I am applying metaphlan on fastQ files derived from isolates (so not from microbiomes). But the result is still a high % of unknown (about 20% for a M. abscessus sample) and 60% for a Haemophilus species. As both genus/species are present in the database, I would suspect that %unknown would be 0? Because obviously a lot of reads will not map, as you are using only about 80 genes per species and that could actually explain partly why percentage unknown is so big but then I read that this unknown is not the percentage of total reads…

Dear @fbeghini
I have a quick follow-up question to this. Since the UNKNOWN value estimates the total relative abundance of unknown species, I should definitely keep that estimation in my profiles, right? My samples vary between 20-80% unknown not including unknown feels like introducing a bias. But if my understanding is correct, why does mpa not include unknown as per default?
Please, let me know if I misunderstood anything!
Thanks a lot!
/Stef

@fbeghini could you please comment on this? Or anyone else?
I appreciate it :slight_smile:

Hi and sorry for the late reply.
Can you check with the latest version of MetaPhlAn? We have refined the unknown estimation as we were seeing the same behaviour you encountered.

Hi Stef,
We choose not to include by default the unknown estimation and add a flag to enable it only if more expert users wants to use the estimated value

May I ask how you refined the estimation? I also wonder whether you have human/mammalian markers in your db. I wonder how efficient my host removal step prior to mpa is and if it isn’t, would the remaining human reads end up as unknown or human/mammalian?
/Stef

About the estimation refinement, I’ll let @aitor.blancomiguez answer your question.
We do not have any mammalian nor human markers in the database as it is built to target microbial organisms, but the remaining reads could be included in the unknown relative abundance.

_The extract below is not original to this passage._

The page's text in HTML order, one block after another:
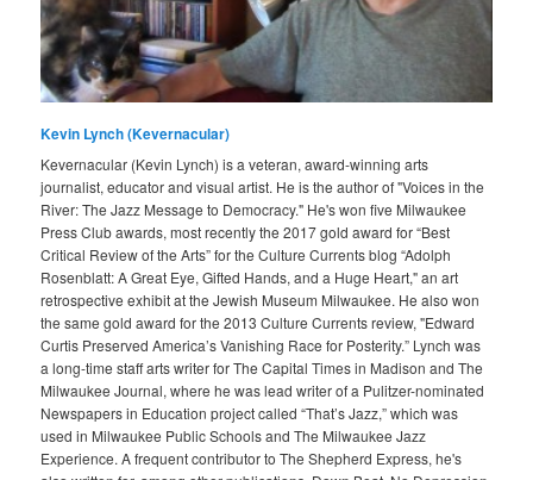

Hi @Stef . We indeed made some improvements in the UNKNOWN estimation, but tecnically related to the normalization inside the metaphlan code. This fraction represents the proportion of unclassified reads that we cannot assign to any microbial organisms present in the metaphlan database, so any other DNA present in your sample, e.g. unknown microbial species, host DNA, food-related DNA, etc… will be included within that fraction.

Ok, thank you! So when you have a cohort and want to compare e.g. ctrls and cases, would you recommend including UNKNOWN (as they can be microbial) or exclude them (as they can come from food)? Most human reads are removed before we run mpa.
So how do you guys usually deal with UNKNOWN?